Some investigators have speculated that at this point the group exchanged clothes, those who have grabbed more gave to those who were naked, but this view was not shared by all investigators. However, they managed to lit a fire. Apparently they were still so terrified that they preferred to stay there rather than to go back to the tent. Investigators wondered if the attempts to climb the tree were made to flee or to have visibility to the tent and what was there.
Investigators suggested that at sometime in the night Krivonischenko and Doroshenko died of cold. Dyatlov, Kolmogorova and Slobodin decided that whatever was in the tent, it was preferable compared to white death and decided to return to the tent. None of them managed to reach it and all died of hypothermia.
After their young leader disappeared into the night the other four probably removed any clothing remained on the dead Krivonischenko and Doroshenko and perhaps this is why they both were found worst dressed of all. Probably looking for a shelter, they went to the near glen. Somewhere along the way they felt from a height and this can explain their heavy injuries, although investigators were unable to prove that it was the case. Investigators did not found a place where they could have slipped. According to pathologists Thibeaux-Brignolles died first. A few hours later this happened to Kolevatov and Dubina. Ultimate combination of cold and internal injuries were the cause of death of Zolotarev. It is not clear when tongue of Dubina was removed- before or after her death.

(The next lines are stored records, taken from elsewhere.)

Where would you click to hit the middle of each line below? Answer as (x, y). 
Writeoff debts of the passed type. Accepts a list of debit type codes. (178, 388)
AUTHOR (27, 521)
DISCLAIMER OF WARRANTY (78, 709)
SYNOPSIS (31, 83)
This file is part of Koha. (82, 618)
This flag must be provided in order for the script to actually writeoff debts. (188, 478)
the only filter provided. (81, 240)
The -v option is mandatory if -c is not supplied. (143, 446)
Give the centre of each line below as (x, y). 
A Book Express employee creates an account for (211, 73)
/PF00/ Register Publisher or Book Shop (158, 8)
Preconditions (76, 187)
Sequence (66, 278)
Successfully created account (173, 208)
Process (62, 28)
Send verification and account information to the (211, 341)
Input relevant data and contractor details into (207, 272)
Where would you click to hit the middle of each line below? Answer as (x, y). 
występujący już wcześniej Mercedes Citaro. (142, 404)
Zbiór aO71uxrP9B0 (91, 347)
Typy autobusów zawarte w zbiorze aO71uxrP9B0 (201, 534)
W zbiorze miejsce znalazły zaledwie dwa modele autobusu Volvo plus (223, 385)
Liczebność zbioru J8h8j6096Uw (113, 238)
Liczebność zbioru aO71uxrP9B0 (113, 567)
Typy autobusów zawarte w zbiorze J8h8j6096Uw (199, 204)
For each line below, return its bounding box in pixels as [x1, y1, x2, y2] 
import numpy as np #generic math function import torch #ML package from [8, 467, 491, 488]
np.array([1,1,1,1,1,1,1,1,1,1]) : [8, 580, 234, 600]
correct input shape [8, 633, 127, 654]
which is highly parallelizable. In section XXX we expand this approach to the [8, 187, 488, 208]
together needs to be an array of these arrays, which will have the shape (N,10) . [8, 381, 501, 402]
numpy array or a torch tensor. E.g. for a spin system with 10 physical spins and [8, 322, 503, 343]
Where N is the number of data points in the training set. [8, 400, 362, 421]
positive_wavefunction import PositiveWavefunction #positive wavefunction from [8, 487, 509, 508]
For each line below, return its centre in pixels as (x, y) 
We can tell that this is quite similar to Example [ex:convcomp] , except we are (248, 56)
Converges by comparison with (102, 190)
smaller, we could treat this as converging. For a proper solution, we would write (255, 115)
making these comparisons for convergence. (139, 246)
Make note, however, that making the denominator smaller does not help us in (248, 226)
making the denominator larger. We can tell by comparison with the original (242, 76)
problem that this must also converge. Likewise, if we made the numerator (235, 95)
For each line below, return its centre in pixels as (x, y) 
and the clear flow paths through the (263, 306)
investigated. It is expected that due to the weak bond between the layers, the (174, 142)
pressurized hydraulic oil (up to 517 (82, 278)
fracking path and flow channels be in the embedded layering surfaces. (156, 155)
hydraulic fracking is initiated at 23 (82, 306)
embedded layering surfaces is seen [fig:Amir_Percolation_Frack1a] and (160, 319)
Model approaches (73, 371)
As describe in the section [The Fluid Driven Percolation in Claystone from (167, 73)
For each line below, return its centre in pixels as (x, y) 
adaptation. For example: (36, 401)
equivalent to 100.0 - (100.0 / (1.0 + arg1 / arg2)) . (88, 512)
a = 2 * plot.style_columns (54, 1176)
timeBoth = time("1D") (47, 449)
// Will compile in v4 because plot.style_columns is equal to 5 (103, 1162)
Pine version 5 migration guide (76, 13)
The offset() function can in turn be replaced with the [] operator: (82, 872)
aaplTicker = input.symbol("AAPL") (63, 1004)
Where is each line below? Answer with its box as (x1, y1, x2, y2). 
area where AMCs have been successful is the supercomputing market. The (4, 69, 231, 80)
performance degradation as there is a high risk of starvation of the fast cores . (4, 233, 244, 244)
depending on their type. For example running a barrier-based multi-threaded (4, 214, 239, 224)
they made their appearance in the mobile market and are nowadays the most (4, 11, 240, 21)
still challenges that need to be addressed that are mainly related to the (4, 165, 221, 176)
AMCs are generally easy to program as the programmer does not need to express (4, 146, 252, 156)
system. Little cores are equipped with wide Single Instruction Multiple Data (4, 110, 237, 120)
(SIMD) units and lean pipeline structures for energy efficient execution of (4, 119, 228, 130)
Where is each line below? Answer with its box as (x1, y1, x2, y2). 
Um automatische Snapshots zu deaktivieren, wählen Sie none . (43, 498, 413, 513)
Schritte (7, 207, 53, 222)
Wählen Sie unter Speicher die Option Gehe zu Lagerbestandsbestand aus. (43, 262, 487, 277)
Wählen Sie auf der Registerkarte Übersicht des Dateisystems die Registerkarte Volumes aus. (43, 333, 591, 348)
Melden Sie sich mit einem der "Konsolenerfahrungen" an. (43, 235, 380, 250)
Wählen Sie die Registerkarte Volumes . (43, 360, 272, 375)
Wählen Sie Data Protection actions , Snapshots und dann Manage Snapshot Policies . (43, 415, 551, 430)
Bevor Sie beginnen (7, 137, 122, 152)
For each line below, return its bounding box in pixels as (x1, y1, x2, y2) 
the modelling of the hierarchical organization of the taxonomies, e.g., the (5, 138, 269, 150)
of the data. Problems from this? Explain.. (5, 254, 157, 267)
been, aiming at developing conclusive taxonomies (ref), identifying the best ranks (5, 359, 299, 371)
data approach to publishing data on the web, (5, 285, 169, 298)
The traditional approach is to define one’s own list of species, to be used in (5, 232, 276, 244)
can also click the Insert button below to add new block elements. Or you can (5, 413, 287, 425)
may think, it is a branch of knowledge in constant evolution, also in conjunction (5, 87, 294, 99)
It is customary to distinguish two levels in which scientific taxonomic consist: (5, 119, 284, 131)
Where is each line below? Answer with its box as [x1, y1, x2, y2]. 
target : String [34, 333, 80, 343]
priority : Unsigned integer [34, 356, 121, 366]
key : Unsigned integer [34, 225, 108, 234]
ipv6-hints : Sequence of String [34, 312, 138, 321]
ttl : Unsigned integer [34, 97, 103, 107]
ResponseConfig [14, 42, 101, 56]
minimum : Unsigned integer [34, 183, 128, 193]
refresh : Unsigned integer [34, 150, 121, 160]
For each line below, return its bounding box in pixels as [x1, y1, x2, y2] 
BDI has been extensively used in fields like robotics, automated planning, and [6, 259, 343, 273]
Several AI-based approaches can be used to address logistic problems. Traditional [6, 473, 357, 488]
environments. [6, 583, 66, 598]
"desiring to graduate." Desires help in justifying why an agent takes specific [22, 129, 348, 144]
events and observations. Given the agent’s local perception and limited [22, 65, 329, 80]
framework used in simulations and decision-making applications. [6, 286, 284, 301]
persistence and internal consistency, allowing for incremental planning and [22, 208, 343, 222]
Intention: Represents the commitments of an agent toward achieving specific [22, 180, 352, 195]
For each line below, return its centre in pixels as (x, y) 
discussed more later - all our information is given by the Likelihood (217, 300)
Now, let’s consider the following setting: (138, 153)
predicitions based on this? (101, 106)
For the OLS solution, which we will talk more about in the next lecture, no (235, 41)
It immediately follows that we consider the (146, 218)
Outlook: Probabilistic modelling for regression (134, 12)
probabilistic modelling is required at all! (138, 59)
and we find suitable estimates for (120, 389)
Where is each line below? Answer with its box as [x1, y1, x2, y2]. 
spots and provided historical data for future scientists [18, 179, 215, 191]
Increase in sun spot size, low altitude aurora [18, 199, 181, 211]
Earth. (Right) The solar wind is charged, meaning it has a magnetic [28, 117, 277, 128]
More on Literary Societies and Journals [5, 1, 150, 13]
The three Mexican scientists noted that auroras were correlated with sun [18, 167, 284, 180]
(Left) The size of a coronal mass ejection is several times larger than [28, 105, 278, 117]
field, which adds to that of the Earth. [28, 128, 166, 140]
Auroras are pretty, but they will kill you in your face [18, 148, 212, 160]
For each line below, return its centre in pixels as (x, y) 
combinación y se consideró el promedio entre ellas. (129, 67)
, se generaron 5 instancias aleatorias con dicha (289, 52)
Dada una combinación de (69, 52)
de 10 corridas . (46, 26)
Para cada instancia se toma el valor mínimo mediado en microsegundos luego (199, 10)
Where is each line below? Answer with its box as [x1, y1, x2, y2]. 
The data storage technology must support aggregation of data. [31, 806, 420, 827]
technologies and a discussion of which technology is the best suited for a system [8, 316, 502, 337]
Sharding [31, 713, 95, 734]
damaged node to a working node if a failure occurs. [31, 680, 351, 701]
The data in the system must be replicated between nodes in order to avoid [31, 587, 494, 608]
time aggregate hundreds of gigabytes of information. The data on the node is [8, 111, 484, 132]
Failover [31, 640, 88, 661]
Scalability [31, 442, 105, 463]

The last of the group died less than eight hours after the initial event. Reconstruction of what happened, however, rose more questions than it answered. In May 1959 the investigation of the case was officially closed. The official conclusion is that the nine skiers died from "unknown compelling force". Two major questions are not answered - what was the original event that started the whole series of bad events and what was the exact cause of the injuries of the people. All documents were sent to a secret archive but in the 1990s some of them were declassified.
The Passage where skiers died was renamed to "Dyatlov Pass" in the name of the group leader. Over the next three years after the tragic events it was closed for the public.
While the official investigation did not come with any exact conclusion theories are not lacking.
Mansi tribe warriors
At the beginning investigators tented toward the hypothesis that the group was attacked by people from the Siberian Mansi nationality who live in these lands.
It was thought that Mansi people cut the tent (at least until investigators determined that it was cut from inside), they have broken with a rifle heads of Thibeaux-Brignolles and Slobodin and tore off the tongue of Dubina because they were annoyed by her cries. Finally they threw some of the skiers in the glen. Others have died from the cold despite the small fire that they lit.
This hypothesis was quickly dismissed - there were no other steps in the snow besides those of the skiers themselves. No signs of struggle. Supplies and even the money belonging to the group were not touched. Furthermore Mansi themselves actively and willingly participated in the search for the lost group. However, some of today's "scholars" claim that Mansis are indeed guilty and evidences for this were hidden by the authorities, who wanted to develop the rich resources of the area. Unwilling to start a conflict with local Mansi people, the soviet government did not arrest the culprits.
In the USSR there was actually a practice to manipulate the investigation of key cases. The most famous such case is the shooting of 22,000 Poles (military officers and intellectuals) in the forest near the village of Katyn in 1939. In 1942 the Germans found the graves, informed the international community and blamed Stalin for the mass murder. In 1943, when the Soviet Union took back those territories, they sent an "independent" commission which concluded that the Germans were responsible for the massacre. Only after the fall of communism in 1990, Russia admitted that the Russians have committed the mass murder. This shows that even the most hidden truth sooner or later may emerge. It looks like in the "Dyatlov" case there are no such covering (at least not for Mansi). After the fall of the dictatorship, no one was saying that autorities have been covering the local tribe. Even the participants in search operations who are still alive today do not believe Mansi have anything to do with skiers' death, in fact they tend to a different hypothesis, but for it - later in the text.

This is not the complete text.